An Intern’s First Patient

Narrated by Zhang He-xiang
Compiled by Cai Jia-qi
Translated by Wu Hsiao-ting
Photo by Li Bai-shi

The suffering of a young doctor’s very first patient became a wake-up call, teaching him the true responsibility of caring for lives.

Just over seven years ago, I began my internship at a hospital in southern Taiwan. My very first patient was a 70-year-old man suffering from liver cirrhosis, complicated by both liver and kidney failure. As part of his treatment, he was placed on vasoconstrictors.

During my rounds, I checked his limbs, listened to his chest, and palpated his abdomen. As far as I knew, everything was proceeding exactly as it should. I felt in control.

That confidence was soon shattered. On the third day, a senior resident turned to me, her voice sharp, and said, “Do you actually know the side effects of this drug? Did you examine all of the patient’s skin?”

I felt a surge of defensiveness. I had checked on him every day—why was she reprimanding me? Still, I went to the patient’s bedside and asked him to undress. The sight that I saw when he disrobed struck me like a physical blow.

The skin across his groin and genitals was blackened and ulcerated. Only then did he confess that it had been painful to urinate for days; he had been too embarrassed to mention discomfort in such a private area.

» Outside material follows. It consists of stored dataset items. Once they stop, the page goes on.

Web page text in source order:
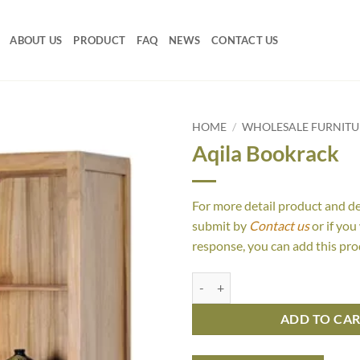
ABOUT US PRODUCT FAQ NEWS CONTACT US
HOME / WHOLESALE
Aqila Bookrack
For more detail product and
submit by Contact usor if you
response, you can add this
ADD TO
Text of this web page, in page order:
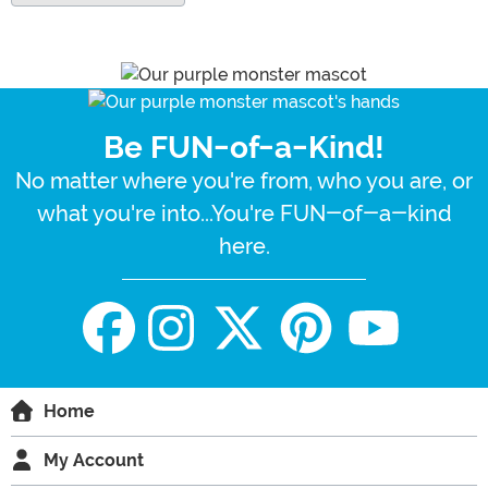
Be FUN-of-a-Kind!
No matter where you're from, who you are, or
what you're into...You're FUN-of-a-kind
here.
Home
My Account
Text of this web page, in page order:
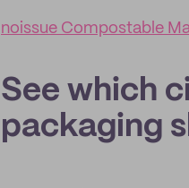
noissue Compostable
See which
packaging
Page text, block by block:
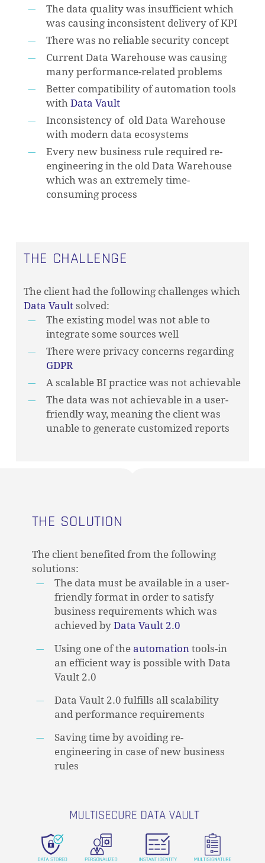
NO PRODUCTS IN THE CART.
The data quality was insufficient which
was causing inconsistent delivery of KPI
There was no reliable security concept
Current Data Warehouse was causing
many performance-related problems
Better compatibility of automation tools
withData Vault
Inconsistency of old Data Warehouse
with modern data ecosystems
Every new business rule required re-
engineering in the old Data Warehouse
which was an extremely time-
consuming process
THE CHALLENGE
The client had the following challenges which
Data Vault solved:
The existing model was not able to
integrate some sources well
There were privacy concerns regarding
GDPR
A scalable BI practice was not achievable
The data was not achievable in a user-
friendly way, meaning the client was
unable to generate customized reports
THE SOLUTION
The client benefited from the following
solutions:
The data must be available in a user-
friendly format in order to satisfy
business requirements which was
achieved by Data Vault 2.0
Using one of the automationtools-in
an efficient way is possible with Data
Vault 2.0
Data Vault 2.0 fulfills all scalability
and performance requirements
Saving time by avoiding re-
engineering in case of new business
rules
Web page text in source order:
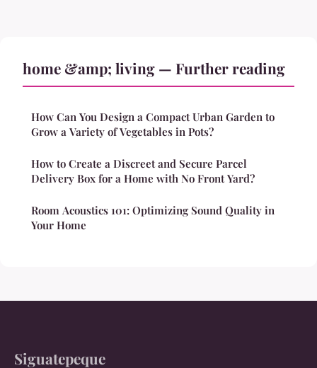
home &amp; living — Further reading
How Can You Design a Compact Urban Garden to
Grow a Variety of Vegetables in Pots?
How to Create a Discreet and Secure Parcel
Delivery Box for a Home with No Front Yard?
Room Acoustics 101: Optimizing Sound Quality in
Your Home
Siguatepeque
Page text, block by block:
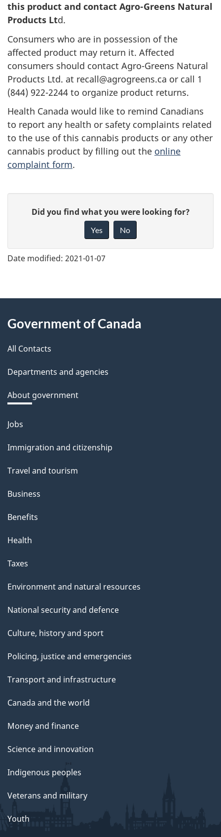
this product and contact Agro-Greens Natural
Products Ltd.
Consumers who are in possession of the
affected product may return it. Affected
consumers should contact Agro-Greens Natural
Products Ltd. at recall@agrogreens.ca or call 1
(844) 922-2244 to organize product returns.
Health Canada would like to remind Canadians
to report any health or safety complaints related
to the use of this cannabis products or any other
cannabis product by filling out the online
complaint form.
e
e
d
b
a
k
a
b
o
t
t
i
s
a
g
Did you find what you were looking for?
Yes No
Date modified: 2021-01-07
About
this
site
Government of Canada
All Contacts
Departments and agencies
About government
Themes
topics
Jobs
Immigration and citizenship
Travel and tourism
Business
Benefits
Health
Taxes
Environment and natural resources
National security and defence
Culture, history and sport
Policing, justice and emergencies
Transport and infrastructure
Canada and the world
Money and finance
Science and innovation
Indigenous peoples
Veterans and military
Youth
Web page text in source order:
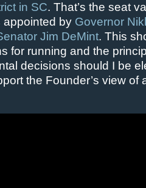
in SC. That’s the seat
appointed by Governor
Jim DeMint. This
for running and the
decisions should I be
the Founder’s view of

Very quickly, the patient’s condition grew worse. Even after we stopped the medication, the necrosis continued to spread down his legs. His family ultimately decided to stop aggressive treatment, and he passed away soon after.

I was overwhelmed with guilt. I realized I had not been thorough enough while doing my rounds. I believed I was being attentive, yet my lack of true vigilance led to devastating consequences. The memory of his suffering became a painful wake-up call.

The transition from being a medical student—where my work largely centered on assignments and reports—to frontline clinical practice marked a shift in what mattered most. My role was no longer just to fulfill a list of duties or prove to my superiors that I had done my job. What mattered most was whether I had recognized a patient’s suffering in time, identified the cause, and relieved their pain at the bedside.

Simply put, a physician’s primary responsibility is to the patient. True respect is earned only when a patient’s pain is alleviated and their family’s anxiety is eased. This man taught me, at the cost of his own life, that in medicine, we must always stay ahead of the disease. We are the ones who must pull the brake on that runaway train before it crashes into the mountainside.

Next month, I will be promoted to an attending physician in the Department of Internal Medicine at Hualien Tzu Chi Hospital. As I take on this greater responsibility for human lives, the alarm bell from that elderly man still echoes within me as vividly as it did then. I carry that lesson—learned through blood and tears—with me as I continue my journey caring for patients in eastern Taiwan.